The Science Journal of the American Association for Respiratory Care

2004 OPEN FORUM Abstracts

COST EFFECTIVENESS OF USING LEVABUTEROL VS RACEMIC ALBUTEROL

Larry Lindberg, BS, RRT, Respiratory Care Department, Northside Hospital, Atlanta, GA.

Background:
With the introduction of Levalbuterol (Lev) in our institution we needed to ensure that it would be a cost effective replacement for Racemic Albuterol (Rac).

Method: In an attempt to quantify cost, we utilized our departmental information system to collect and extract data on the number of patients and treatments delivered with Rac vs. Lev from November 1997-October 1999 and November 2000- October 2002 for each group respectively. The data includes both ventilated and non-ventilated patients of all age groups. By collecting a large sample size for each group, we believe they are of similar content with respect to demographics, disease state, and severity. To determine the financial impact of this study, if any, we looked at both labor cost per procedure and drug cost (Average Wholesale Price of 3ml unit dose) for each group.
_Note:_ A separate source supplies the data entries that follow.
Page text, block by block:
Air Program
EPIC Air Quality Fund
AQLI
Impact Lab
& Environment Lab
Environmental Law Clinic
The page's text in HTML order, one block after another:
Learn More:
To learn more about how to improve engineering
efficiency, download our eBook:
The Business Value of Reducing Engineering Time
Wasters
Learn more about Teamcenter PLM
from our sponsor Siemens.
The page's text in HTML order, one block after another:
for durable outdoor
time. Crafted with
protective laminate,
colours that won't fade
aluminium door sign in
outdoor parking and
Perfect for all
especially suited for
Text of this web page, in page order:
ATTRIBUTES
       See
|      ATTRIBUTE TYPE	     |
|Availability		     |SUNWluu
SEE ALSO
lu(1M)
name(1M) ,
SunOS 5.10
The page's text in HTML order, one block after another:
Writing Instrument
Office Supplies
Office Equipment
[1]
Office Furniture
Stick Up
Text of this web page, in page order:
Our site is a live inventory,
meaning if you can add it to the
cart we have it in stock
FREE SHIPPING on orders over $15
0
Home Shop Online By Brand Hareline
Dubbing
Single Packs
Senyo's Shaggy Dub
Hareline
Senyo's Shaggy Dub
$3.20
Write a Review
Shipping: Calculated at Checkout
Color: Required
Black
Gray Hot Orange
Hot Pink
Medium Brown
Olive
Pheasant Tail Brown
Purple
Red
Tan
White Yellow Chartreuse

Labor costs were derived using the AARC Respiratory Therapist Human Resources survey-2000 projected mean salary for a Therapist/Technician of $16.66 per hour and a time standard of 13.8 minutes per therapy.
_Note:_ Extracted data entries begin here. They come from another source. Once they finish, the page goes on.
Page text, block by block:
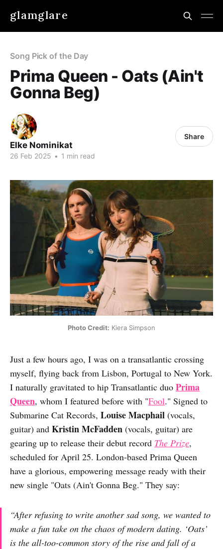
glamglare
Song Pick of the Day
Prima Queen - Oats (Ain't
Gonna Beg)
Elke Nominikat
26 Feb 2025 • 1 min read
Share
Photo Credit: Kiera Simpson
Just a few hours ago, I was on a transatlantic crossing
myself, flying back from Lisbon, Portugal to New York.
I naturally gravitated to hip Transatlantic duo Prima
Queen, whom I featured before with "Fool." Signed to
Submarine Cat Records, Louise Macphail (vocals,
guitar) and Kristin McFadden (vocals, guitar) are
gearing up to release their debut record The Prize,
scheduled for April 25. London-based Prima Queen
have a glorious, empowering message ready with their
new single "Oats (Ain't Gonna Beg." They say:
“After refusing to write another sad song, we wanted to
make a fun take on the chaos of modern dating. ‘Oats’
is the all-too-common story of the rise and fall of a
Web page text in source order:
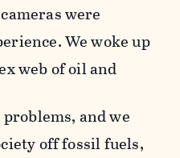
were
We woke up
web of oil and
and we
off fossil fuels,
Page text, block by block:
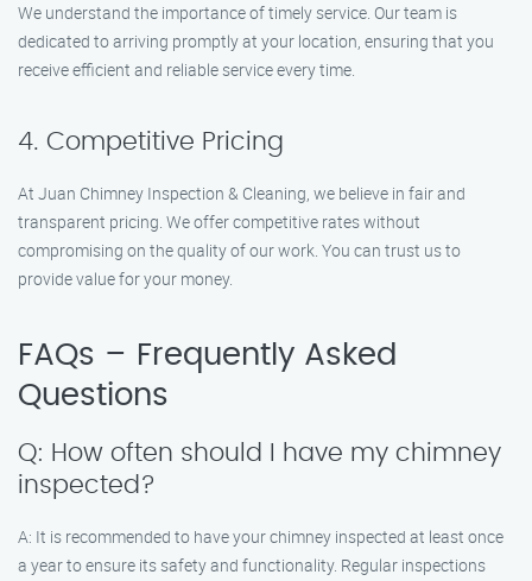
We understand the importance of timely service. Our team is
dedicated to arriving promptly at your location, ensuring that you
receive efficient and reliable service every time.
4. Competitive Pricing
At Juan Chimney Inspection & Cleaning, we believe in fair and
transparent pricing. We offer competitive rates without
compromising on the quality of our work. You can trust us to
provide value for your money.
FAQs – Frequently Asked
Questions
Q: How often should I have my chimney
inspected?
A: It is recommended to have your chimney inspected at least once
a year to ensure its safety and functionality. Regular inspections
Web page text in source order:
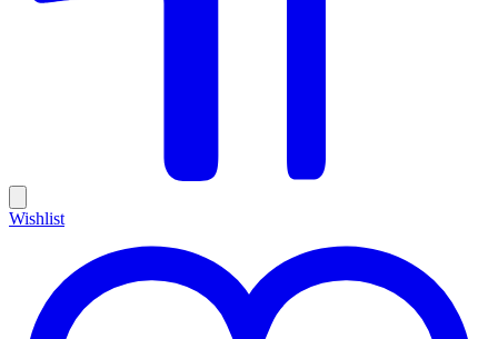
Wishlist
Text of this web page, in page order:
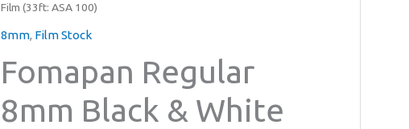
Film (33ft: ASA 100)
8mm, Film Stock
Fomapan Regular
8mm Black & White
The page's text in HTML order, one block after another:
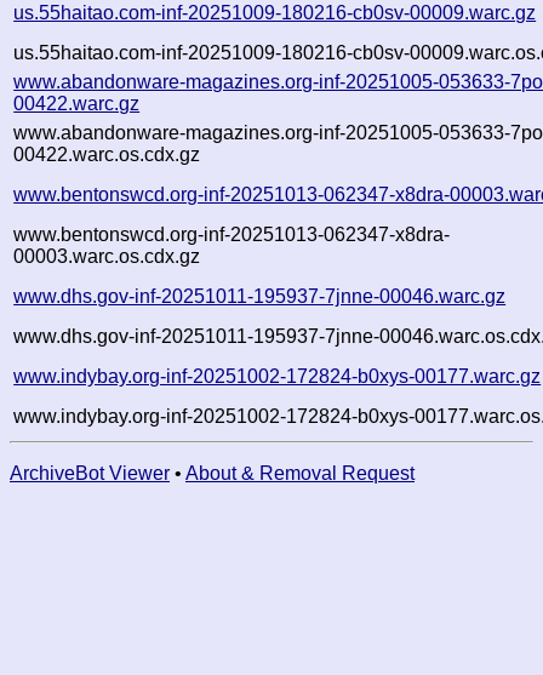
us.55haitao.com-inf-20251009-180216-cb0sv-00009.warc.gz
us.55haitao.com-inf-20251009-180216-cb0sv-
www.abandonware-magazines.org-inf-20251005-053633-
00422.warc.gz
www.abandonware-magazines.org-inf-20251005-053633-
00422.warc.os.cdx.gz
www.bentonswcd.org-inf-20251013-062347-x8dra-
www.bentonswcd.org-inf-20251013-062347-x8dra-
00003.warc.os.cdx.gz
www.dhs.gov-inf-20251011-195937-7jnne-00046.warc.gz
www.dhs.gov-inf-20251011-195937-7jnne-
www.indybay.org-inf-20251002-172824-b0xys-00177.warc.gz
www.indybay.org-inf-20251002-172824-b0xys-
ArchiveBot Viewer • About & Removal Request
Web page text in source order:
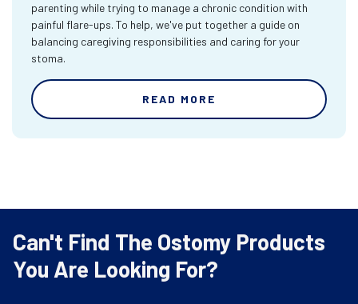
parenting while trying to manage a chronic condition with
painful flare-ups. To help, we've put together a guide on
balancing caregiving responsibilities and caring for your
stoma.
READ MORE
Can't Find The Ostomy Products
You Are Looking For?
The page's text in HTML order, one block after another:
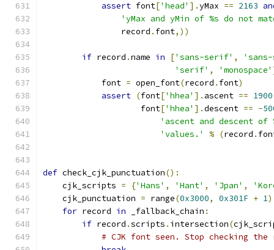
assert font['head' ].yMax == 2163
'yMax and yMin of %s do not
                record
. font,))
if record .name in ['sans-serif' ,
'serif' , 'monospace'
            font
= open_font(record . font)
assert (font['hhea' ]. ascent == 1900
                    font
['hhea' ].descent == -
'ascent and descent of
'values.'
% (record .
def check_cjk_punctuation():
    cjk_scripts
= {'Hans' , 'Hant' , 'Jpan' ,
    cjk_punctuation
= range(0x3000, 0x301F + 1)
for record in _fallback_chain :
if record .scripts . intersection(
# CJK font seen. Stop checking
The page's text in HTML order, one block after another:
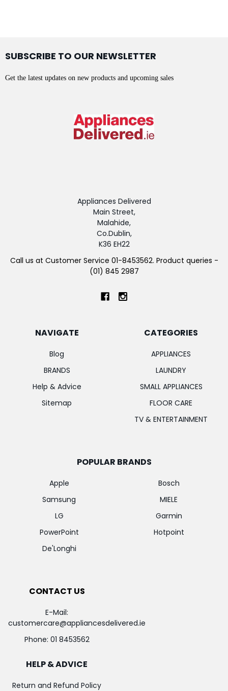
SUBSCRIBE TO OUR NEWSLETTER
Get the latest updates on new products and upcoming sales
Appliances Delivered
Main Street,
Malahide,
Co.Dublin,
K36 EH22
Call us at Customer Service 01-8453562. Product queries -
(01) 845 2987
NAVIGATE
Blog
BRANDS
Help & Advice
Sitemap
CATEGORIES
APPLIANCES
LAUNDRY
SMALL APPLIANCES
FLOOR CARE
TV & ENTERTAINMENT
POPULAR BRANDS
Apple
Samsung
LG
PowerPoint
De'Longhi
Bosch
MIELE
Garmin
Hotpoint
CONTACT US
E-Mail:
customercare@appliancesdelivered.ie
Phone: 01 8453562
HELP & ADVICE
Return and Refund Policy
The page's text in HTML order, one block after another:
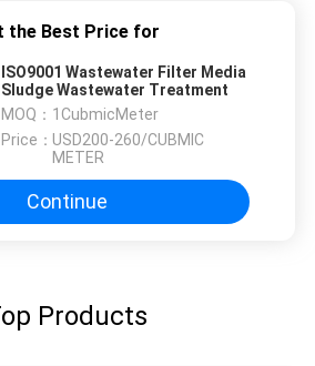
the Best Price for
ISO9001 Wastewater Filter Media
Sludge Wastewater Treatment
MOQ： 1CubmicMeter
Price： USD200-260/CUBMIC
METER
Continue
Products
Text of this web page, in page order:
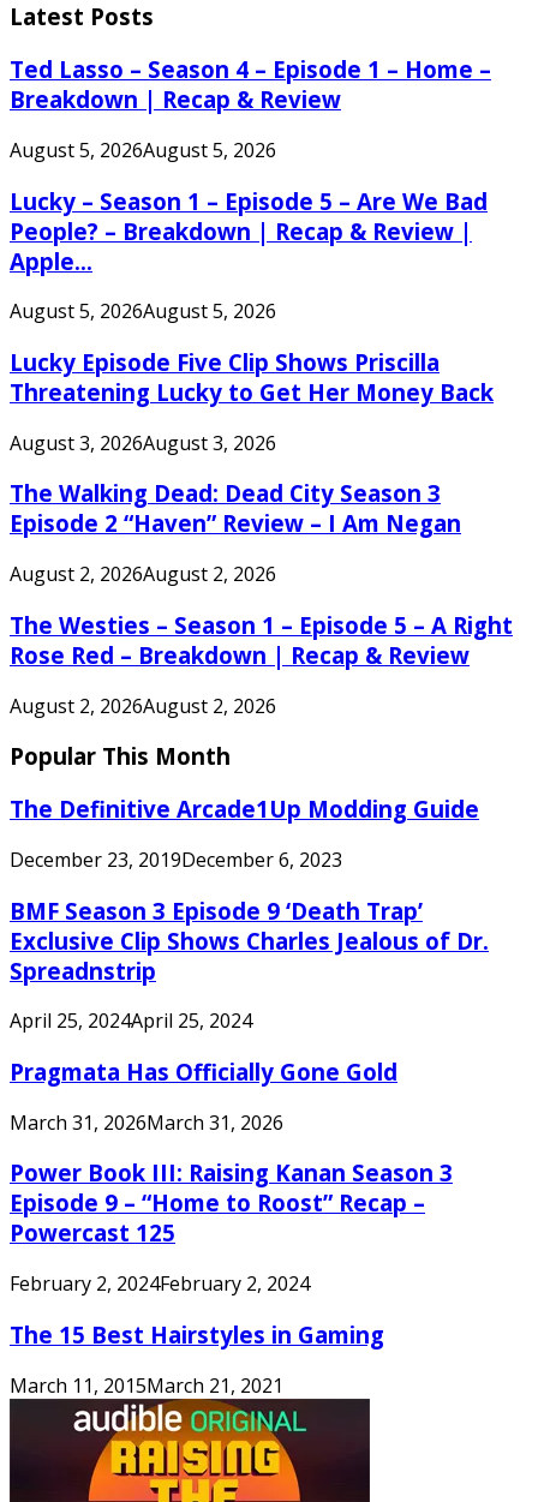
Latest Posts
Ted Lasso – Season 4 – Episode 1 – Home –
Breakdown | Recap & Review
August 5, 2026August 5, 2026
Lucky – Season 1 – Episode 5 – Are We Bad
People? – Breakdown | Recap & Review |
Apple...
August 5, 2026August 5, 2026
Lucky Episode Five Clip Shows Priscilla
Threatening Lucky to Get Her Money Back
August 3, 2026August 3, 2026
The Walking Dead: Dead City Season 3
Episode 2 “Haven” Review – I Am Negan
August 2, 2026August 2, 2026
The Westies – Season 1 – Episode 5 – A Right
Rose Red – Breakdown | Recap & Review
August 2, 2026August 2, 2026
Popular This Month
The Definitive Arcade1Up Modding Guide
December 23, 2019December 6, 2023
BMF Season 3 Episode 9 ‘Death Trap’
Exclusive Clip Shows Charles Jealous of Dr.
Spreadnstrip
April 25, 2024April 25, 2024
Pragmata Has Officially Gone Gold
March 31, 2026March 31, 2026
Power Book III: Raising Kanan Season 3
Episode 9 – “Home to Roost” Recap –
Powercast 125
February 2, 2024February 2, 2024
The 15 Best Hairstyles in Gaming
March 11, 2015March 21, 2021

Results: In our Rac group we had 4,780 patients who received 118,905 treatments for an average of 25.0 treatments per patient. In our Lev group we had 4,970 patients who received 56,238 treatments for an average of 11.3 treatments per patient. We realized a reduction on average of 13.7 treatments per patient stay and a 53% reduction in total therapies in the Lev group. We determined a potential cost savings based on this reduction of $156,332 over a two-year period for the Lev group. In addition to the cost benefit, the reduction in number of therapies has aided us in avoiding concurrent therapy despite an increase in the number of patients. As discussed in the AARC White Paper on Concurrent Therapy, this has many potential benefits including JCAHO compliance and reduction in both medical and billing errors.

Conclusion: Based upon these findings, we believe the use of Lev can be considered a cost effective and more efficient alternative to Rac when used according to package insert dosing guidelines.